_What needs to be done_
When the line containing "community service." appears in the entries below, begin printing there and stop after the line containing "structural functionalists? Because"; print each of those lines exactly and no other line.

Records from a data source
──────────

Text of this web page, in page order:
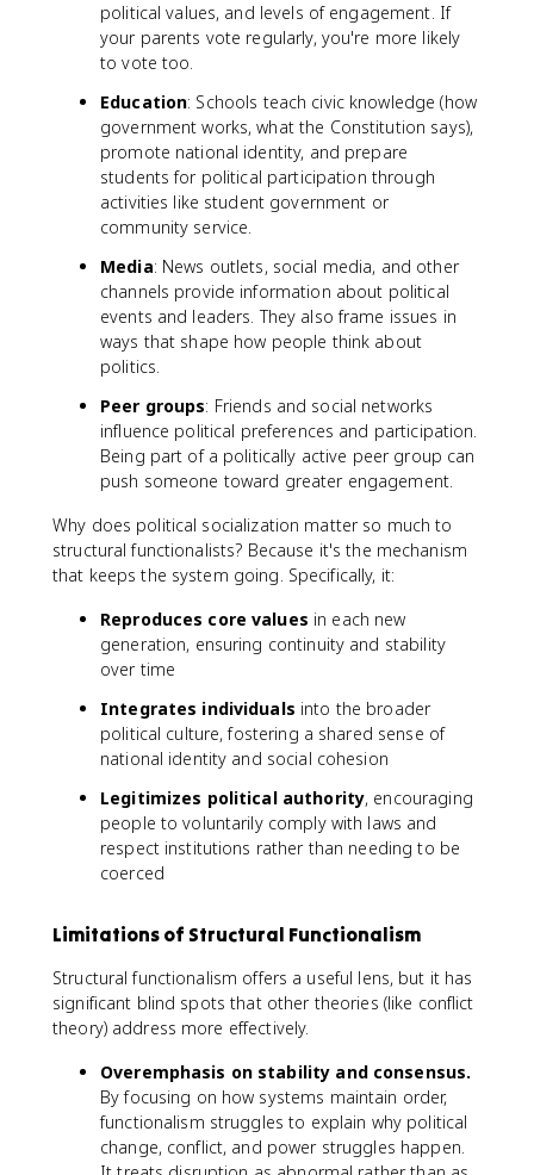
political values, and levels of engagement. If
your parents vote regularly, you're more likely
to vote too.
Education: Schools teach civic knowledge (how
government works, what the Constitution says),
promote national identity, and prepare
students for political participation through
activities like student government or
community service.
Media: News outlets, social media, and other
channels provide information about political
events and leaders. They also frame issues in
ways that shape how people think about
politics.
Peer groups: Friends and social networks
influence political preferences and participation.
Being part of a politically active peer group can
push someone toward greater engagement.
Why does political socialization matter so much to
structural functionalists? Because it's the mechanism
that keeps the system going. Specifically, it:
Reproduces core values in each new
generation, ensuring continuity and stability
over time
Integrates individuals into the broader
political culture, fostering a shared sense of
national identity and social cohesion
Legitimizes political authority, encouraging
people to voluntarily comply with laws and
respect institutions rather than needing to be
coerced
Limitations of Structural Functionalism
Structural functionalism offers a useful lens, but it has
significant blind spots that other theories (like conflict
theory) address more effectively.
Overemphasis on stability and consensus.
By focusing on how systems maintain order,
functionalism struggles to explain why political
change, conflict, and power struggles happen.

──────────

_Response area_
community service.
Media: News outlets, social media, and other
channels provide information about political
events and leaders. They also frame issues in
ways that shape how people think about
politics.
Peer groups: Friends and social networks
influence political preferences and participation.
Being part of a politically active peer group can
push someone toward greater engagement.
Why does political socialization matter so much to
structural functionalists? Because it's the mechanism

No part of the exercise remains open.